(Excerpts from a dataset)
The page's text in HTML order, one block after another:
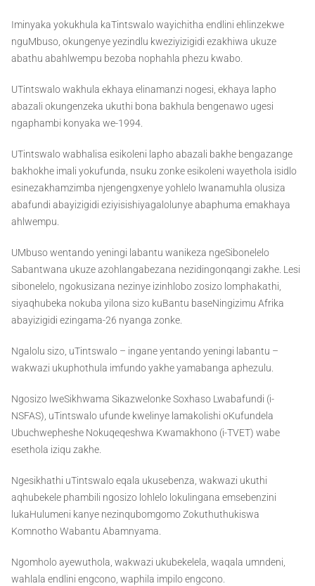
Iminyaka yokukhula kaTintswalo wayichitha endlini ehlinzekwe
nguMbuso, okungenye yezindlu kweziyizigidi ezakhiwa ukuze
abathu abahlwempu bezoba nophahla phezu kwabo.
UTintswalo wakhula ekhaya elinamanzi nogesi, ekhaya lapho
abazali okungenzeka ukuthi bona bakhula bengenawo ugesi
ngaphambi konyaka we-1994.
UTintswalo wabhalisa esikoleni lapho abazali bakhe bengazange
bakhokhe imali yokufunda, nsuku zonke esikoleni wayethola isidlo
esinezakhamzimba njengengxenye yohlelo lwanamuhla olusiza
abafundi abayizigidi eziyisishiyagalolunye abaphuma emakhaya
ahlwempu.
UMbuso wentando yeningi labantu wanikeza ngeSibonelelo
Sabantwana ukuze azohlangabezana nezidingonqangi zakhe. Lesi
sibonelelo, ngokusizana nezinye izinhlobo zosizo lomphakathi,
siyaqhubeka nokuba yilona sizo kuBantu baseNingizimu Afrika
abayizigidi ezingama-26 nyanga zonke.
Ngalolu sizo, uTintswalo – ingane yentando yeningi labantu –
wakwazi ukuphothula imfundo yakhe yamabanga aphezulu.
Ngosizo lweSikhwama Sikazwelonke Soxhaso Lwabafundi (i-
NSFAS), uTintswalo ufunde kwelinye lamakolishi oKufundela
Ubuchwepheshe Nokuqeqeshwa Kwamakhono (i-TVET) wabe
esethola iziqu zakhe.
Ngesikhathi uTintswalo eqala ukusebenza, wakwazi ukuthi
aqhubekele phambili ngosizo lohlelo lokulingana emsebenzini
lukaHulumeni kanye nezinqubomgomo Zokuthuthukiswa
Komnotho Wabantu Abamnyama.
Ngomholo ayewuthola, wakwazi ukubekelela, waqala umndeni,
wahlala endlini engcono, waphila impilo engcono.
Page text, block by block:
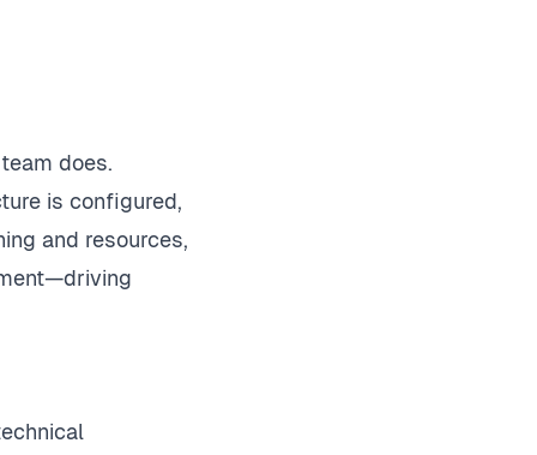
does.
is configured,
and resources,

* **Task description**:
Copy the entries above exactly from the line with "lukaHulumeni kanye nezinqubomgomo" down to their last line, both ends included. Do not copy any pictures.

* **Solution to this exercise**:
lukaHulumeni kanye nezinqubomgomo Zokuthuthukiswa
Komnotho Wabantu Abamnyama.
Ngomholo ayewuthola, wakwazi ukubekelela, waqala umndeni,
wahlala endlini engcono, waphila impilo engcono.
Page text, block by block:
does.
is configured,
and resources,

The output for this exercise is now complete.